Over 750 people congregated in MacEwan Hall on Tuesday to hear an impassioned speech from George Galloway, the outspoken former British politician currently embarking on a cross-Canada speaking tour. The controversial anti-war activist criticized the Canadian government and Canadian media on subjects ranging from his suspension from Canada, to the war in Afghanistan and the Israel-Palestine conflict.
A staunch defender of Palestine, Galloway was refused entry by the Canada Border Services Agency in 2009 after donating money to Hamas. The decision was recently overturned but Galloway still had harsh words for Jason Kenney, the Calgary MP responsible for his suspension.
"So Mr. Kenney, you'd be better to meet me man-to-man and resolve it, because if you don't the courts will," Galloway said.
The federal immigration minister had been sent numerous invitations to the public speaking event but his reserved seat remained empty.
"I'm not going to let it rest," Galloway announced to cheers from the largely sympathetic crowd. "Because Canada remains a country governed by law, not by the whim of here today, gone tomorrow."
"What's gone wrong with Canada?" was a major theme of Galloway's speech as he waxed nostalgic about the country he dealt with frequently during his 25 years in the British Parliament.
"How did a country that was loved, respected, admired in the world . . . how did a country like Canada, once regarded as the kinder, gentler North-American state, turn into the Alamo, the last ditch, dead-end, voodoo diplomatics of a George W. Bush government here in Ottawa?" asked Galloway. "I don't understand how that could have happened."
Galloway spoke harshly of the Canadian government's recent reversal on keeping troops in Afghanistan, calling the ruling Conservatives and the Liberal opposition, who didn't push for a vote in Parliament on the issue, "Tweedle-dee and Tweedle-dum."

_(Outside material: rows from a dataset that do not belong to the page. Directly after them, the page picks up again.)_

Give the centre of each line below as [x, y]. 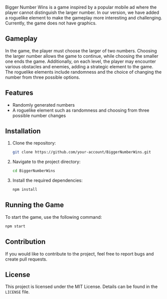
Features [19, 93]
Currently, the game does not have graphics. [51, 23]
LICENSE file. [17, 292]
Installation [23, 131]
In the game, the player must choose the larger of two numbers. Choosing [81, 51]
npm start [15, 226]
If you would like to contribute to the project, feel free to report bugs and [80, 254]
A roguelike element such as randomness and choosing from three [81, 110]

As an advocate for Palestinians, Galloway's principal concern was the government's biased treatment of the conflict between the West Bank, Gaza and Israel. He declared Harper's support of Israel "a badge of shame," citing Canada's failed bid for a seat on the United Nations Security Council as evidence that this badge has disgraced Canada's international standing.
The Canadian government was not Galloway's only target-- the Canadian press was repeatedly denounced as having failed to provide accurate and balanced information.
"What's gone wrong with the Canadian media that it allows this kind of madness and repeats [and] regurgitates these lies?" he asked. "I've given up on the Canadian media."
President of Solidarity for Palestinian Human Rights and vice-president events for the Afghan-Canadian Students' Society Jaya Taqat was a principal organizer of the event and was thrilled with the attendance, hoping that it positively affected students in the crowd.
"We live in the city where Kenney comes from and Harper comes from and it's important for us to get politically involved to help change the climate that exists out there in the world and that involves the human rights abuses and the other things that occur that violate international law," Taqat said. "Hearing speakers like this just helps enlighten other students and it helps get us interested in other avenues for activism."
Director of campus security Lanny Fritz expressed concerns about security for the event after protests occurred in other cities where Galloway spoke.
"There were 400 protestors at York on his first night, so that creates some interest in us to try and get us what we're going to need in the way of security here," said Fritz. "We do anticipate there's probably going to be some people that oppose him and as long as it's a peaceful protest we're good with all that."
Only two protestors braved the cold to oppose Galloway's speech, brandishing an Israeli flag and signs denouncing Galloway as a fundraiser for terrorists.
Galloway has three more stops on his tour, which ends in Ottawa on Saturday.